How Health Workers Avoid Medical Waste Risks

biomedical waste disposal

In the healthcare industry, employees are trained to look out for the well-being of others and often forget to protect their own welfare. However, when dealing with medical waste, there are risks that every healthcare worker should be aware of and avoid. Although many of the recommended actions may seem obvious, they are important reminders that can make a substantial difference in the quality of life.

Therefore, health workers should:

  • Immediately wash hands with soap and water after handling waste
  • Abstain from touching face, mouth, eyes, nose or open sores when handling waste
  • Before and after using the toilet, wash hands with soap and water, if waste has been recently handled
  • Before eating, remove work clothes and have your meal in a designated area that’s away from any waste activities

Personal Protective Equipment (PPE)

All health workers who interact with medical waste should be provided with personal protective equipment (PPE) by their employers. In addition, training and access to hand-washing facilities must be offered as well. Similar to the direct handling of waste, employees are advised to wash their hands with soap and water promptly after removing PPE.

PPE items that are recommended for health workers to wear when necessary include:

  •          Goggles
  •          Protective face mask or face shield
  •          Coveralls
  •          Aprons
  •          Gloves
  •          Rubber boots

Proper Containment

In addition to personal measures workers should follow to maintain their health, it’s crucial that medical sharps waste is properly contained. This protocol will help eliminate or minimize exposure to hazardous materials or substances so that every worker’s health is not threatened.

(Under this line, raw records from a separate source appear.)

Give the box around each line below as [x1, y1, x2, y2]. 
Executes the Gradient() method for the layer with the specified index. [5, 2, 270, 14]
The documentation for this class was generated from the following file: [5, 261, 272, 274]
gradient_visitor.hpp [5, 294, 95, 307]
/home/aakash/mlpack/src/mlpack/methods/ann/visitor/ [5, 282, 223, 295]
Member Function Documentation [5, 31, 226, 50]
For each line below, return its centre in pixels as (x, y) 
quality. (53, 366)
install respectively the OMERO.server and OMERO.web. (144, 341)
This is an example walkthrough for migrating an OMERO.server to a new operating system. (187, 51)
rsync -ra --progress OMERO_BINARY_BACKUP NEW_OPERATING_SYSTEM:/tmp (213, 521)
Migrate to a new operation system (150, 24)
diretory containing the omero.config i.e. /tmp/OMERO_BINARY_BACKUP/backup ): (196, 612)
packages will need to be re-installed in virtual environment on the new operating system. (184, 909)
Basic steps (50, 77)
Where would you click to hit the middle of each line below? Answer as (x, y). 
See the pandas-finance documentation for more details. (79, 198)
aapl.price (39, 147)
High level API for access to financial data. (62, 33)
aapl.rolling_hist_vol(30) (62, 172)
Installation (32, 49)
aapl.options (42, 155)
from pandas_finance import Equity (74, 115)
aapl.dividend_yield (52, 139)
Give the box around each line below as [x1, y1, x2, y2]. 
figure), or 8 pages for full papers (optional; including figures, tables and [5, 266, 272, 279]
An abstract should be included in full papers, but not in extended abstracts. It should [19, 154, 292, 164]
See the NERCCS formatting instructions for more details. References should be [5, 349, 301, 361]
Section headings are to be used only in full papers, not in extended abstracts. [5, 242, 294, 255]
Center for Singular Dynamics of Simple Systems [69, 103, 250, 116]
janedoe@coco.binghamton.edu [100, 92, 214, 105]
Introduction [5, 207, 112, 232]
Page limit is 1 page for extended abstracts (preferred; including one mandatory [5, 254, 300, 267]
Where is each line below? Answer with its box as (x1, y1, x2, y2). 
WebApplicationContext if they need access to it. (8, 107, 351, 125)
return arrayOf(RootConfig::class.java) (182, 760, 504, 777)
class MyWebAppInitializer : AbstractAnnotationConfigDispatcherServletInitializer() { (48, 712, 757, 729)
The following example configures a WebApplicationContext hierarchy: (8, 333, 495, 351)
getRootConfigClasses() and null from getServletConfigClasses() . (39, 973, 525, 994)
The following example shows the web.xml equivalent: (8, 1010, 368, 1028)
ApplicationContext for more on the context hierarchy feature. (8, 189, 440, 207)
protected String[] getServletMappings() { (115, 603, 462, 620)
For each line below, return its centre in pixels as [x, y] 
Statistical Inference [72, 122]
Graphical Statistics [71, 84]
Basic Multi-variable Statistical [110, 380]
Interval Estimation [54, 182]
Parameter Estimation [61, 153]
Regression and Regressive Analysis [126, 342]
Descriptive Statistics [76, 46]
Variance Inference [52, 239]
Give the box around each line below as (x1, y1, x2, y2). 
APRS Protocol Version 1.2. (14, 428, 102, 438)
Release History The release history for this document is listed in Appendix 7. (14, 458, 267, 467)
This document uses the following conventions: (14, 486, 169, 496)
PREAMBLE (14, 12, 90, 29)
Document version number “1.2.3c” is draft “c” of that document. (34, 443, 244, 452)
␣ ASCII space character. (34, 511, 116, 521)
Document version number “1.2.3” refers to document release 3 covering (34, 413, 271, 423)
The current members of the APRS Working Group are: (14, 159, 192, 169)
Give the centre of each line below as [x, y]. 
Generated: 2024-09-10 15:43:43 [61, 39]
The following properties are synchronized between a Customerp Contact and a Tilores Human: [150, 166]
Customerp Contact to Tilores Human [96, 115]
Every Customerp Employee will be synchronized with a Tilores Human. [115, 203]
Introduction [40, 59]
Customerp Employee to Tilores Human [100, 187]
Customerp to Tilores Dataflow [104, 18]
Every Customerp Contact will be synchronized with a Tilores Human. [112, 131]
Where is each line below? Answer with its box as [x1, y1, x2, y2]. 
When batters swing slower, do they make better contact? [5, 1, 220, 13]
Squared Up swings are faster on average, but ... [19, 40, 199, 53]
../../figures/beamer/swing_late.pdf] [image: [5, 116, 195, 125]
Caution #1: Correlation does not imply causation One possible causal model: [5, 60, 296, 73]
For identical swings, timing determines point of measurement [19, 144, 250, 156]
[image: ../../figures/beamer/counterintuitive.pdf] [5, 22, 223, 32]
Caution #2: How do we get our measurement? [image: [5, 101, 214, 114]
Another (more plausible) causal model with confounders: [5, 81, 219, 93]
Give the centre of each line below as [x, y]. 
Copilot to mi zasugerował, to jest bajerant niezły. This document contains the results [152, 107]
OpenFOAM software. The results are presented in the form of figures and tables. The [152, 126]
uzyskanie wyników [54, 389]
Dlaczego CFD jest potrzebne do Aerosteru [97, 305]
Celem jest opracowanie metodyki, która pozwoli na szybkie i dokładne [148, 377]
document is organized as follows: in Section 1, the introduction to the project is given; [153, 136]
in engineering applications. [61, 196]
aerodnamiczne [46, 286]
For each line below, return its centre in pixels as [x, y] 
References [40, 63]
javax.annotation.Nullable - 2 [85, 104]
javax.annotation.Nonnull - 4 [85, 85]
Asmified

According to the Occupational Safety and Health Administration (OSHA), certain steps should be taken in the handling of medical waste. Then specific packaging requirements must be followed. While OSHA offers clear recommendations, it’s important to recognize that most states also have their own version of rules related to containing medical waste.

OSHA’s containment guidelines include:

  •          Develop a history of waste handling, collection, treatment, transport and disposal
  •          Make sure that waste has a final location for disposal
  •          Always use puncture-proof containers for sharps
  •          Clearly mark and label outer packaging using OSHA’s Bloodborne Pathogens standard
  •          Make sure that the outsides of all waste containers are not contaminated
  •          Follow procedure to decontaminate the outside of bags that go into containers


Above all, training is absolutely crucial for all health workers who associate in any way with medical waste. If there is even the slightest interaction with infectious waste, employees need to be taught best practices in accordance with OSHA’s Bloodborne Pathogen standard. The education is designed to offer medical professionals effective methods to reduce exposure, understand engineering controls and work procedures.

Health care employees are dedicated to helping patients overcome disease. But health workers can be just as vulnerable to medical issues, if they are not careful while handling infectious waste. However, by following the above guidelines, workers can protect themselves from contracting illnesses while fulfilling their critical roles within the health care industry.